Work order: Pictures are to be omitted; everything else in the data must be transcribed exactly.

Data:
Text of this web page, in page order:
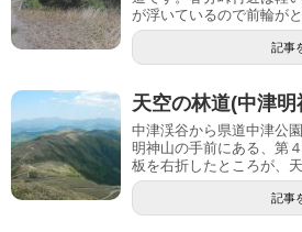
が浮いているので前輪が
記事
天空の林道(中津明
中津渓谷から県道中津公
明神山の手前にある、第
板を右折したところが、
記事
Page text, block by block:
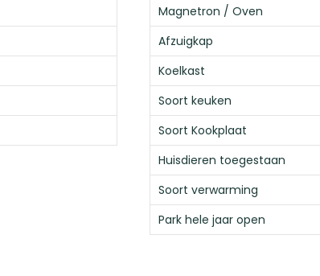
Magnetron / Oven
Afzuigkap
Koelkast
Soort keuken
Soort Kookplaat
Huisdieren toegestaan
Soort verwarming
Park hele jaar open
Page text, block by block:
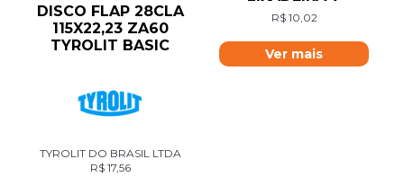
DISCO FLAP 28CLA
115X22,23 ZA60
TYROLIT BASIC
TYROLIT DO BRASIL LTDA
R$17,56
R$10,02
Ver mais
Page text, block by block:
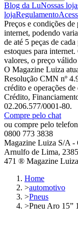
Blog da LuNossas
lojaRegulamento
Preços e condições
internet, podendo
de até 5 peças de
estoques para
valores, o preço
O Magazine Luiza
Resolução CMN nº
crédito e operações
Crédito,
02.206.577/0001-80.
Compre pelo chat
ou compre pelo
0800 773 3838
Magazine Luiza S/A -
Arnulfo de Lima,
471 ® Magazine
Home
>automotivo
>Pneus
>Pneu Aro 15”
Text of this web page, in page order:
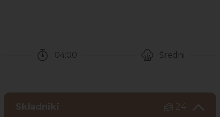
04:00
Średni
Składniki 24
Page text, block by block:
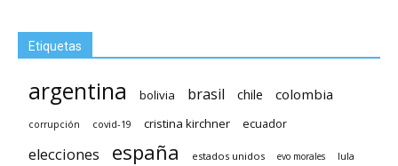
Etiquetas
argentina bolivia brasil chile colombia
corrupción covid-19 cristina kirchner ecuador
elecciones españa estados unidos evo morales lula
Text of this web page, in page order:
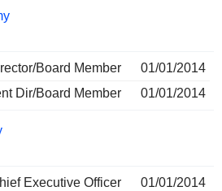
Board Member
01/01/2014
Dir/Board Member
01/01/2014
Executive Officer
01/01/2014
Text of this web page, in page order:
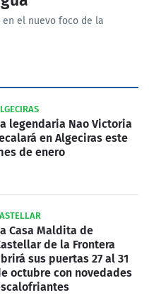
el nuevo foco de la
legendaria Nao Victoria
en Algeciras este
de enero
Casa Maldita de
de la Frontera
sus puertas 27 al 31
octubre con novedades
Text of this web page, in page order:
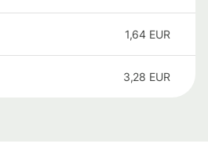
1,64 EUR
3,28 EUR
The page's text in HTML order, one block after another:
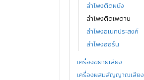
ลำโพงติดผนัง
ลำโพงติดเพดาน
ลำโพงอเนกประสงค์
ลำโพงฮอร์น
เครื่องขยายเสียง
เครื่องผสมสัญญาณเสียง
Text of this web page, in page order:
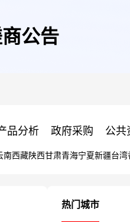
公告
品分析 政府采购 公共
南西藏陕西甘肃青海宁夏新疆台湾
热门城市
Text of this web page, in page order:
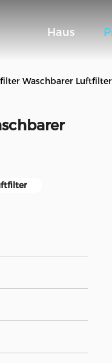
Haus
Waschbarer
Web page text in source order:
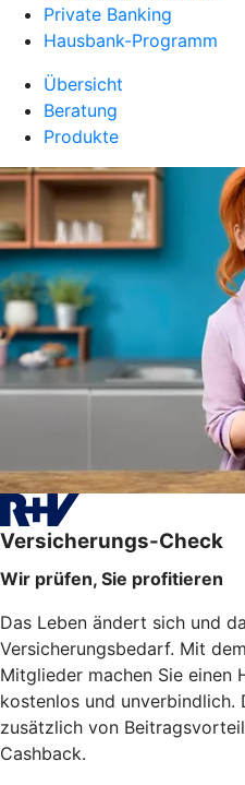
Private Banking
Hausbank-Programm
Übersicht
Beratung
Produkte
Versicherungs-Check
Wir prüfen, Sie profitieren
Das Leben ändert sich und
Versicherungsbedarf. Mit
Mitglieder machen Sie einen
kostenlos und unverbindlich.
zusätzlich von
Cashback.
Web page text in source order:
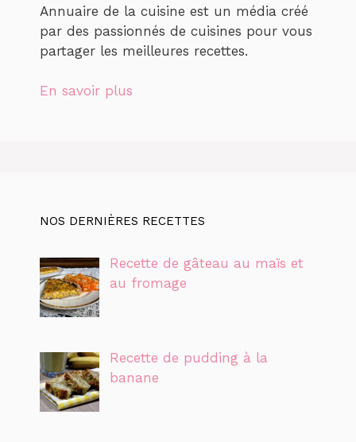
Annuaire de la cuisine est un média créé
par des passionnés de cuisines pour vous
partager les meilleures recettes.
En savoir plus
NOS DERNIÈRES RECETTES
Recette de gâteau au maïs et
au fromage
Recette de pudding à la
banane
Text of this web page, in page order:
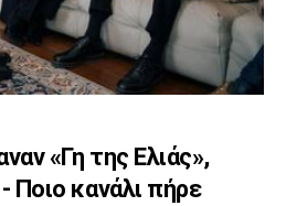
«Γη της Ελιάς»,
Ποιο κανάλι πήρε
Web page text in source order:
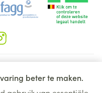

Reply to the exercise:
Text of this web page, in page order:
が浮いているので前輪が
記事
天空の林道(中津明
中津渓谷から県道中津公
明神山の手前にある、第
板を右折したところが、
記事
Page text, block by block:
Magnetron / Oven
Afzuigkap
Koelkast
Soort keuken
Soort Kookplaat
Huisdieren toegestaan
Soort verwarming
Park hele jaar open
Page text, block by block:
DISCO FLAP 28CLA
115X22,23 ZA60
TYROLIT BASIC
TYROLIT DO BRASIL LTDA
R$17,56
R$10,02
Ver mais
Page text, block by block:
Blog da LuNossas
lojaRegulamento
Preços e condições
internet, podendo
de até 5 peças de
estoques para
valores, o preço
O Magazine Luiza
Resolução CMN nº
crédito e operações
Crédito,
02.206.577/0001-80.
Compre pelo chat
ou compre pelo
0800 773 3838
Magazine Luiza S/A -
Arnulfo de Lima,
471 ® Magazine
Home
>automotivo
>Pneus
>Pneu Aro 15”
Text of this web page, in page order:
04:00
Średni
Składniki 24
Page text, block by block:
Etiquetas
argentina bolivia brasil chile colombia
corrupción covid-19 cristina kirchner ecuador
elecciones españa estados unidos evo morales lula
Text of this web page, in page order:
Board Member
01/01/2014
Dir/Board Member
01/01/2014
Executive Officer
01/01/2014
Text of this web page, in page order:
el nuevo foco de la
legendaria Nao Victoria
en Algeciras este
de enero
Casa Maldita de
de la Frontera
sus puertas 27 al 31
octubre con novedades
Text of this web page, in page order:
1,64 EUR
3,28 EUR
The page's text in HTML order, one block after another:
ลำโพงติดผนัง
ลำโพงติดเพดาน
ลำโพงอเนกประสงค์
ลำโพงฮอร์น
เครื่องขยายเสียง
เครื่องผสมสัญญาณเสียง
Text of this web page, in page order:
公告
品分析 政府采购 公共
南西藏陕西甘肃青海宁夏新疆台湾
热门城市
Text of this web page, in page order:
Haus
Waschbarer
Web page text in source order:
Private Banking
Hausbank-Programm
Übersicht
Beratung
Produkte
Versicherungs-Check
Wir prüfen, Sie profitieren
Das Leben ändert sich und
Versicherungsbedarf. Mit
Mitglieder machen Sie einen
kostenlos und unverbindlich.
zusätzlich von
Cashback.
Web page text in source order:
Annuaire de la cuisine est un média créé
par des passionnés de cuisines pour vous
partager les meilleures recettes.
En savoir plus
NOS DERNIÈRES RECETTES
Recette de gâteau au maïs et
au fromage
Recette de pudding à la
banane
Text of this web page, in page order:
«Γη της Ελιάς»,
Ποιο κανάλι πήρε
Web page text in source order:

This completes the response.